Üniversiteler, birer bilim yuvasıdır, ideoloji imalathanesi değil!

Fakat gel gör ki çoğu, doktrin yerine kavga üretiyor bu ülkede.

Acı ama gerçek!

Bu yüzden, yıllık harcırahı milli gelirimizi aşan bir Cambridge, bir Oxford, Zürih, Yale veya bir Chicago üniversitesi çıkmıyor bu topraklarda.

Üniversitelerimizin geneli sağ olsun, peşinen politize ediyorlar gençliği.

Doktrinler beri gelsin.

Bir an bile boş bırakmıyorlar!

Sonra da, üniversitelerin özerkleşmesinden ve hatta tamamen bağımsızlaşmasından dem vuruyorlar.

Objektiflik ve şeffaflık hususunda, ortaya somut adımlar atmamışken, ne bağımsızlığı Allah aşkına?

Bağımsızlaşmak demişken aklıma geldi, sorayım;

YÖK neden hâlâ var?

Çünkü üniversitelerin geneli teorik çalışmalar yerine, ideolojik saplantılar peşinde koştuğu için. Üniversiteler, birer bilim yurdu gibi hareket etmediği, fikren bağımsızlaşamadığı sürece de, olmaya devam edecek!

Doğruya doğru!

Açıkçası ben üniversitelerin, “siyasi” prangalarını koparıp da bilim, teknoloji ve inovasyona meylettiği gün, asıl özgürlüğünü kazanacağı düşüncesindeyim.

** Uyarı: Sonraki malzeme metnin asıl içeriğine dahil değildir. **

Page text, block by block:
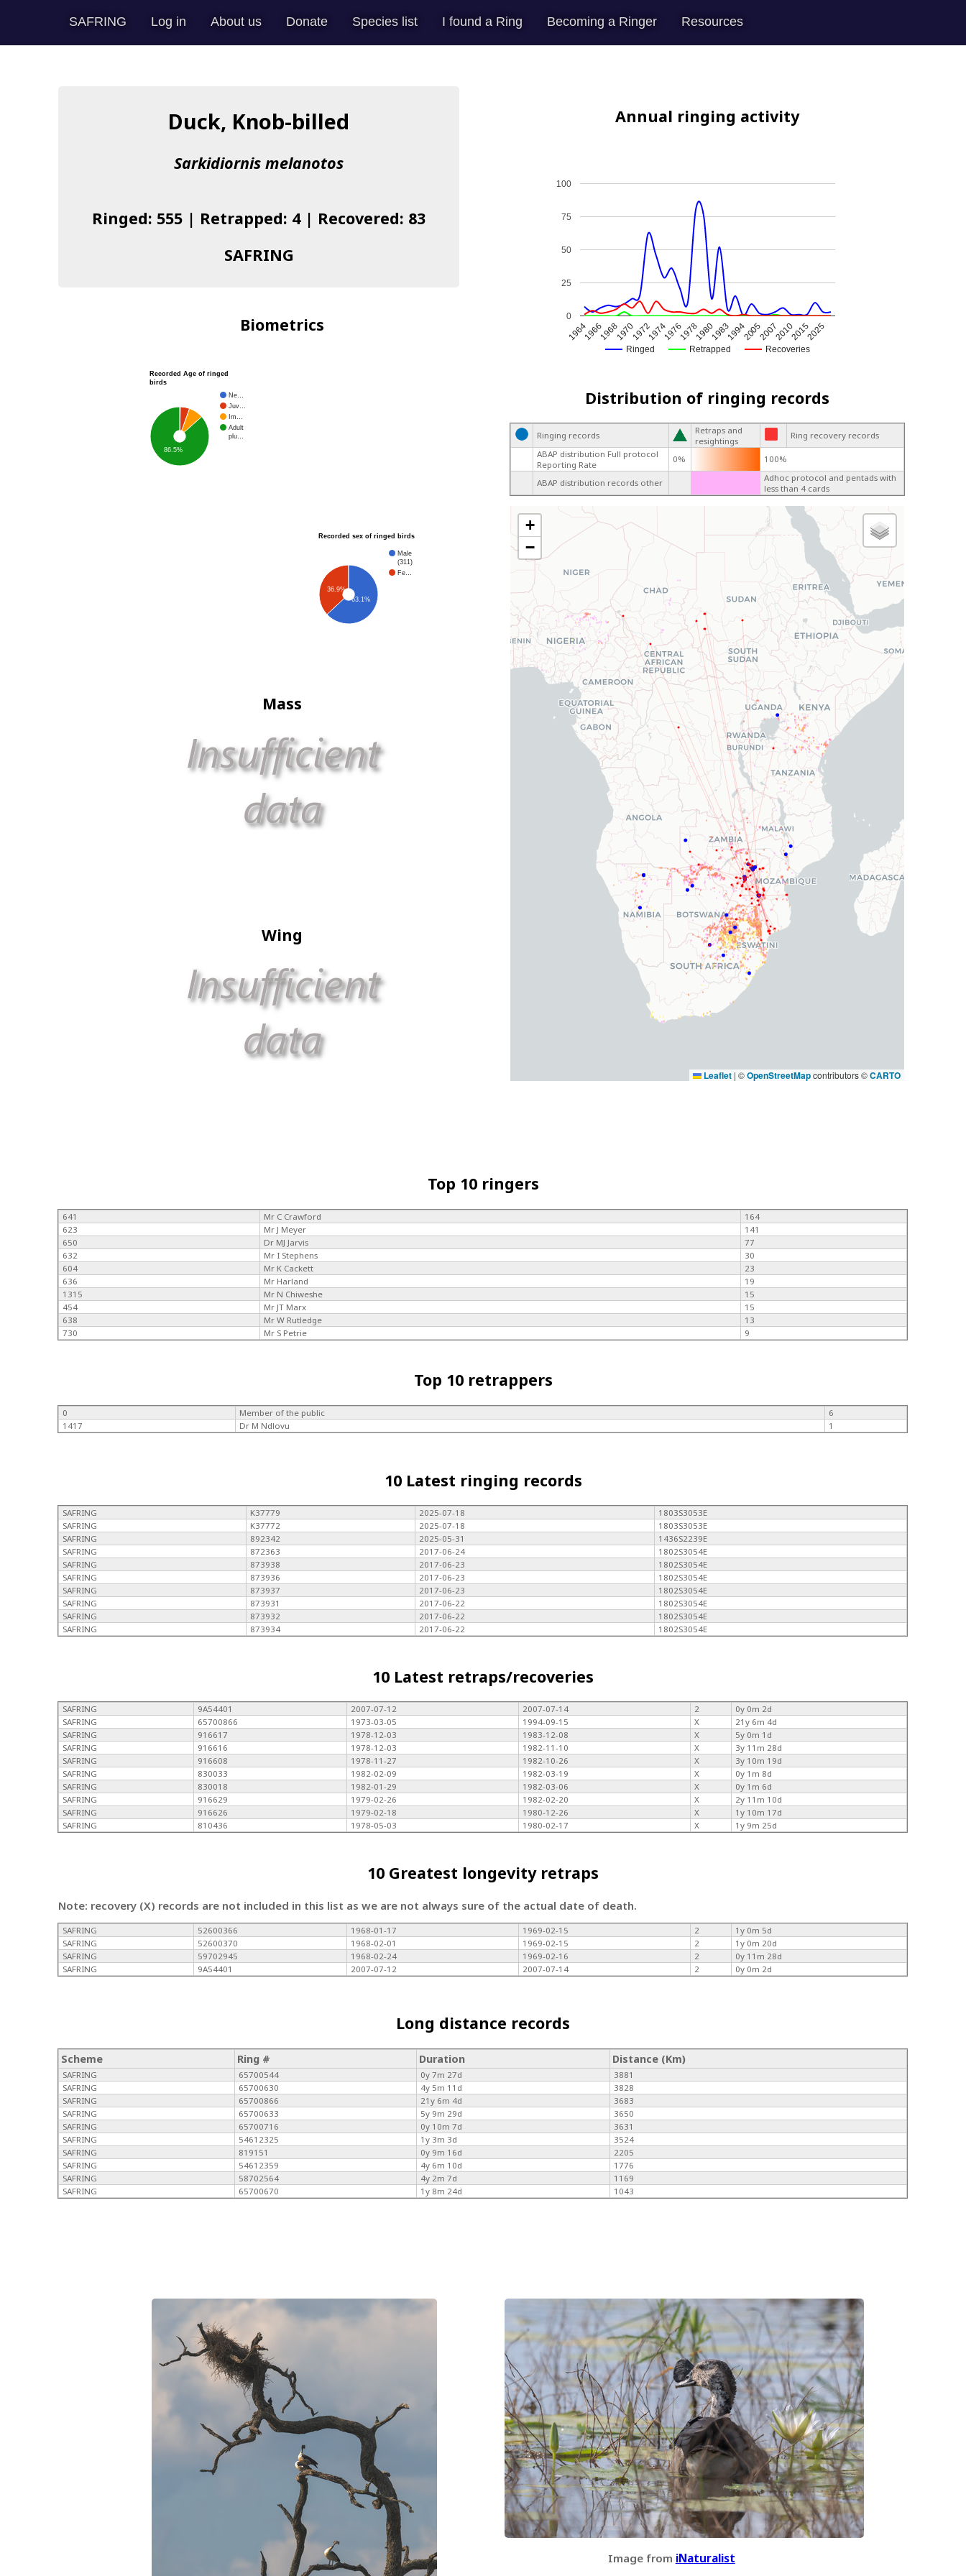
SAFRING Log in About us Donate Species list I found a Ring Becoming a Ringer Resources
Duck, Knob-billed
Sarkidiornis melanotos
Ringed: 555 | Retrapped: 4 | Recovered: 83
SAFRING
Annual ringing activity
Ringed Retrapped Recoveries
1964196619681970197219741976197819801983199420052007201020152025
0
25
50
75
100
Biometrics
Recorded Age of ringed
birds
Ne…
Juv…
Im…
Adult
plu…
86.5%
Recorded sex of ringed birds
Male
(311)
Fe…
36.9%
63.1%
Mass
Wing
Distribution of ringing records
Ringing records
Retraps and
resightings
Ring recovery records
ABAP distribution Full protocol
Reporting Rate
0% 100%
ABAP distribution records other
Adhoc protocol and pentads with
less than 4 cards
+
−
Leaflet | ©OpenStreetMapcontributors ©CARTO
Top 10 ringers
641 Mr C Crawford
164
623
Mr J Meyer
141
650
Dr MJ Jarvis
77
632
Mr I Stephens
30
604
Mr K Cackett
23
636
Mr Harland
19
1315
Mr N Chiweshe
15
454
Mr JT Marx
15
638
Mr W Rutledge
13
730
Mr S Petrie 9
Top 10 retrappers
0 Member of the public
6
1417
Dr M Ndlovu 1
10 Latest ringing records
SAFRING K37779 2025-07-18
1803S3053E
SAFRING
K37772 2025-07-18
1803S3053E
SAFRING
892342 2025-05-31
1436S2239E
SAFRING
872363 2017-06-24
1802S3054E
SAFRING
873938 2017-06-23
1802S3054E
SAFRING
873936 2017-06-23
1802S3054E
SAFRING
873937 2017-06-23
1802S3054E
SAFRING
873931 2017-06-22
1802S3054E
SAFRING
873932 2017-06-22
1802S3054E
SAFRING
873934 2017-06-22 1802S3054E
10 Latest retraps/recoveries
SAFRING 9A54401 2007-07-12 2007-07-14 2
0y 0m 2d
SAFRING
65700866 1973-03-05 1994-09-15 X
21y 6m 4d
SAFRING
916617 1978-12-03 1983-12-08 X
5y 0m 1d
SAFRING
916616 1978-12-03 1982-11-10 X
3y 11m 28d
SAFRING
916608 1978-11-27 1982-10-26 X
3y 10m 19d
SAFRING
830033 1982-02-09 1982-03-19 X
0y 1m 8d
SAFRING
830018 1982-01-29 1982-03-06 X
0y 1m 6d
SAFRING
916629 1979-02-26 1982-02-20 X
2y 11m 10d
SAFRING
916626 1979-02-18 1980-12-26 X
1y 10m 17d
SAFRING
810436 1978-05-03 1980-02-17 X 1y 9m 25d
10 Greatest longevity retraps
Note: recovery (X) records are not included in this list as we are not always sure of the actual date of death.
SAFRING 52600366 1968-01-17 1969-02-15 2
1y 0m 5d
SAFRING
52600370 1968-02-01 1969-02-15 2
1y 0m 20d
SAFRING
59702945 1968-02-24 1969-02-16 2
0y 11m 28d
SAFRING
9A54401 2007-07-12 2007-07-14 2 0y 0m 2d
Long distance records
Scheme Ring # Duration Distance (Km)
SAFRING 65700544 0y 7m 27d
3881
SAFRING
65700630 4y 5m 11d
3828
SAFRING
65700866 21y 6m 4d
3683
SAFRING
65700633 5y 9m 29d
3650
SAFRING
65700716 0y 10m 7d
3631
SAFRING
54612325 1y 3m 3d
3524
SAFRING
819151 0y 9m 16d
2205
SAFRING
54612359 4y 6m 10d
1776
SAFRING
58702564 4y 2m 7d
1169
SAFRING
65700670 1y 8m 24d 1043
Image from iNaturalist

Gerisi, zaten çorap söküğü gibi gelir.

Ama ne yazık ki Türkiye’de üniversite kavramı, “üniversitoloji” olmakta ısrar ediyor!

Bu hususta, bazı akademisyenlerin de etkisi yok değil!

Doğruya doğru!

Bazen düşünüyorum ki;

“Yahu” diyorum, “asıl işi, branşı üzerine çeşitli hipotez ve teoriler koymak olan bazı hocalarımız, neden ana görevlerini unutup da, incir çekirdeğini bile doldurmayan, anlamsız, o iğrenç kutuplaşmaların ana müsebbibi olan ideolojilerin peşinden koşuyorlar hâlâ?”

Meselenin bir diğer trajikomik yanı da, öğrencilerin kendilerine ait zannettiği, akabinde cepheleştiği, uğruna kavgaya tutuştuğu ve hatta ömrünü adadığı bir takım ideolojik fikirlerin, aslında kendilerine ait olmadığı…

Savunulanlar, geçen yüzyılın iki kutuplu dünyasına ait olan filozofların ürünleri değil de, nedir?

Onların, bu çağda ne işi var peki?

Garip!

Konuyu toparlayacak olursam, ben istiyorum ki, üniversitelerde kuramsal bir görüş ortaya konsun ve herkes onu pekiştirmek için kavga etsin.

Kavga derken, yemekhanelerde, herkesin birbirinin kafasına masa-sandalye fırlatmasını kast etmiyorum elbette.

Zihinsel manada olan bir kavgadan bahsediyorum.

Yüzde yüz, bireylerin kendilerine ait olan fikirleriyle.

Objektif ve özgün duruşlarıyla…

Okuduklarını analitik bakış açısıyla yorumlamaları, kendilerinden bir şeyler kattıklarıyla…

Fakat üzgünüm.

Aklı başında olanlar bir kenara, bizim öğrencilerin de, hocaların da genelinin o taraklarda bezi yok!

Ne kuramı, ne yorumu?

Verilen derslerden bir “ders” çıkarılırsa, ne âlâ!

Franz Kafka’nın dediği gibi;

Beyinlerimiz savaşsın isterdim ama görüyorum ki, silahsızsınız bayım.